◆ Task requirements ◆
Using the entries below, copy exactly each line from the line with "Page text, block" up to and including the line with "för över tio miljoner kronor", with every picture left out.

◆ Data for this task ◆
┏━━
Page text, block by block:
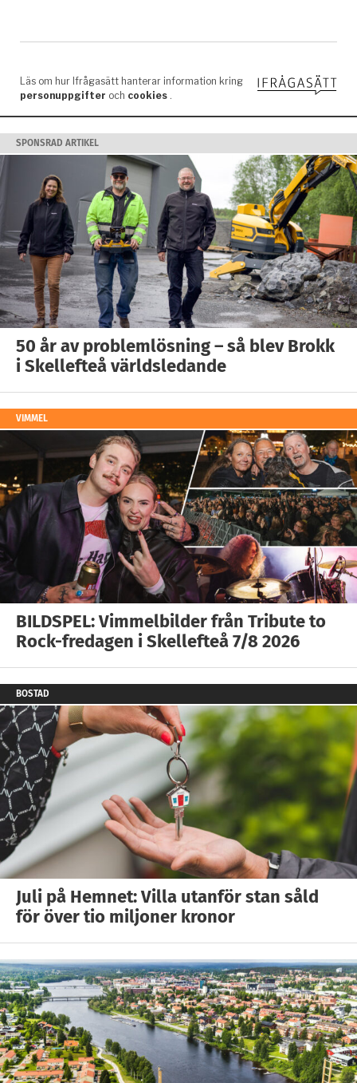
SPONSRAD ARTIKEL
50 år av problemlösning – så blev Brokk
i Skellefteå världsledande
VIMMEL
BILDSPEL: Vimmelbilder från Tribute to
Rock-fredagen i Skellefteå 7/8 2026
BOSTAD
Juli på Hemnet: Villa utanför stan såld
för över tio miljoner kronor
┗━━
┏━━
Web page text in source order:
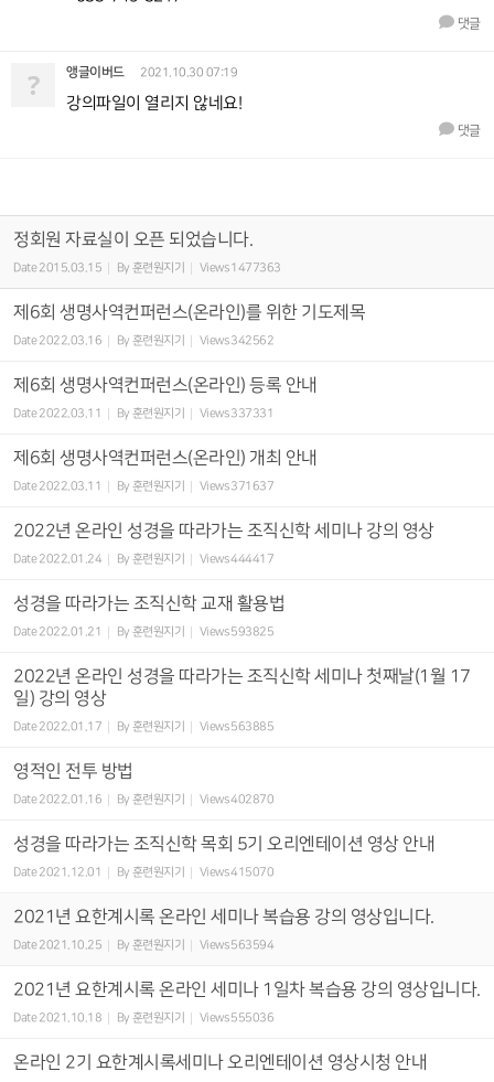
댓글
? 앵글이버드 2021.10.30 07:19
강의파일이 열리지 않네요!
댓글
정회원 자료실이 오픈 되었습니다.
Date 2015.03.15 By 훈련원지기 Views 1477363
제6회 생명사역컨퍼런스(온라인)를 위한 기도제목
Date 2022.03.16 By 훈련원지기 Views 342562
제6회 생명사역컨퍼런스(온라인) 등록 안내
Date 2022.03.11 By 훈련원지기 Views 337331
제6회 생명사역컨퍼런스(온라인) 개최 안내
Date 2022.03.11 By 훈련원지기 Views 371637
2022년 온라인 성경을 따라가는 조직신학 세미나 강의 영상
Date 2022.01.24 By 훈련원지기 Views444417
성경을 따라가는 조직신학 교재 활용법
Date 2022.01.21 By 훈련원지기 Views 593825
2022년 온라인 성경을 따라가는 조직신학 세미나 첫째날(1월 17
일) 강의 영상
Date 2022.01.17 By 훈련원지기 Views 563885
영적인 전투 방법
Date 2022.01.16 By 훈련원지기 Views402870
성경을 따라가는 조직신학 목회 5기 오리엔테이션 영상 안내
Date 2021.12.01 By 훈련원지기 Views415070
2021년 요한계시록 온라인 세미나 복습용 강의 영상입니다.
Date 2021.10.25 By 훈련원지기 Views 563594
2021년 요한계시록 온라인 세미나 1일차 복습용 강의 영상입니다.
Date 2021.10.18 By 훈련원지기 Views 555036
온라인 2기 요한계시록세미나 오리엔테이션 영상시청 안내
┗━━
◆ Answer below ◆
Page text, block by block:
SPONSRAD ARTIKEL
50 år av problemlösning – så blev Brokk
i Skellefteå världsledande
VIMMEL
BILDSPEL: Vimmelbilder från Tribute to
Rock-fredagen i Skellefteå 7/8 2026
BOSTAD
Juli på Hemnet: Villa utanför stan såld
för över tio miljoner kronor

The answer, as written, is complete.